Jookabox’s third album (after previous releases as Grampall Jookabox) is a queasy psychedelic mapping of songwriter David ‘Moose’ Adamson’s Indianapolis home, specifically the city’s troubled East Side. As the title and the skull-filled artwork indicate, Adamson sees the city as a land of the undead, penning odes to the phantoms and zombies he sees inhabiting the streets.
With its thickly layered, multi-voiced narratives, codes and reprises, ‘Dead Zone Boys’ gives off signs of a concept album, but the foggy, dubbed-out production obscures any linear story or clear messages.
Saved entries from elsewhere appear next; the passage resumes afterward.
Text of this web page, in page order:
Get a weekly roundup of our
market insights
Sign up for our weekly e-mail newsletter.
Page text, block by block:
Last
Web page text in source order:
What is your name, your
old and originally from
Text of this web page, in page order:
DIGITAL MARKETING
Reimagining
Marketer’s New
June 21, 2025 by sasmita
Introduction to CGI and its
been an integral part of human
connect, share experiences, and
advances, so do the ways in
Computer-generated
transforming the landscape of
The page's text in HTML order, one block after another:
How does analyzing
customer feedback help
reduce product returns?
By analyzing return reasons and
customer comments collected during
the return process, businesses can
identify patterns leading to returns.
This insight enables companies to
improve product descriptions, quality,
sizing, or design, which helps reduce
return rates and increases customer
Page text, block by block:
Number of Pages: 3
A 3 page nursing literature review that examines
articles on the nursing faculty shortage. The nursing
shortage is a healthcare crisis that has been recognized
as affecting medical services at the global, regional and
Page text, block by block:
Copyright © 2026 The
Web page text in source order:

Instead, Jookabox’s Indianapolis comes to life in a shadowy series of hallucinatory fragments, akin to the domestic mysticism of Mark E Smith’s Manchester or Jah Wobble’s London.
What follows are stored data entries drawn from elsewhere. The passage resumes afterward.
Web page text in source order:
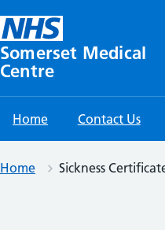
Somerset Medical
Centre
Home Contact Us
Home Sickness
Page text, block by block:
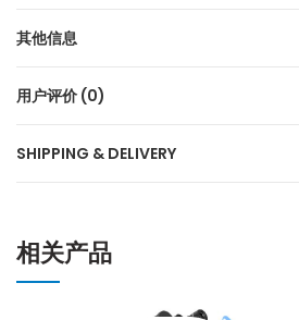
其他信息
用户评价 (0)
SHIPPING & DELIVERY
相关产品
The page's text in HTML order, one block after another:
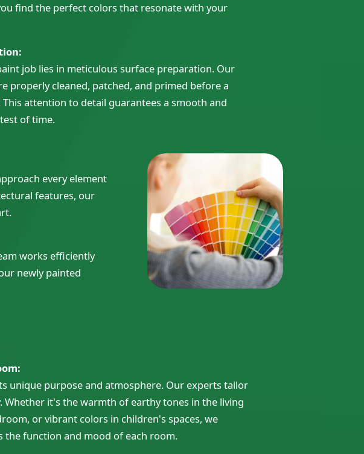
find the perfect colors that resonate with your
job lies in meticulous surface preparation. Our
properly cleaned, patched, and primed before a
attention to detail guarantees a smooth and
of time.
every element
features, our
works efficiently
newly painted
unique purpose and atmosphere. Our experts tailor
Whether it's the warmth of earthy tones in the living
or vibrant colors in children's spaces, we
the function and mood of each room.
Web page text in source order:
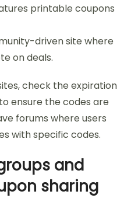
printable coupons
driven site where
on deals.
check the expiration
ensure the codes are
forums where users
with specific codes.
and
sharing
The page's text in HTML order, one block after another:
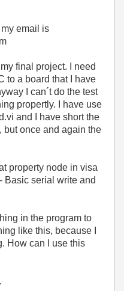
email is
final project. I need
to a board that I have
I can´t do the test
propertly. I have use
and I have short the
but once and again the
property node in visa
Basic serial write and
in the program to
like this, because I
How can I use this
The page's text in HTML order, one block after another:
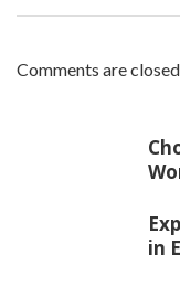
Comments are
in

Musically, Adamson and his cohorts, primarily drummer Patrick ‘Ostry’ ‘Sweets’ Okerson, whose pounding military beats first draw us in, fashion a mush of funk, soul, bluegrass and pop influences into a peculiarly dark, glassy mosaic. Jookabox continually conjure up cinematic sounds to compliment the lyrical imagery. ‘Gonna Need the Guns/Doom Hope’ sees Adamson in James Brown mode, marshalling his band through a spaghetti western, while ‘You Cried Me’ is a disarmingly rapid hillbilly interlude of the sort that punctuates the zippy action of the Coen brothers’ zanier features.
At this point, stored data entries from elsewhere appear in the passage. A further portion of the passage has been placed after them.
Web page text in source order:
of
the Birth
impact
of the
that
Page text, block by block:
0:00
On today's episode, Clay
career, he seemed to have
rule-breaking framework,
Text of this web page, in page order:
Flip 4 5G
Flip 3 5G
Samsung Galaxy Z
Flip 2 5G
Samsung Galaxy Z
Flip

Although packed with succinct, memorable tunes, ‘Dead Zone Boys’ main sticking point is the heavily pitch-bent vocals throughout the album. This isn’t the auto-tuning favoured in contemporary pop production, but the tape-manipulated craziness of Butthole Surfers’ Gibby Haynes at his most wilfully awkward. Although sometimes in keeping with the disembodied phantom voices haunting the mix, when it jars, as on ‘Glyphin’ Out’, the technique brings forth flashbacks to the heyday of helium rave. Least successful is closing track ‘F.I.T.F. #1’ where Adamson pitches himself downwards to a slurry moan, like the drunken tomfoolery of Ween at their worst.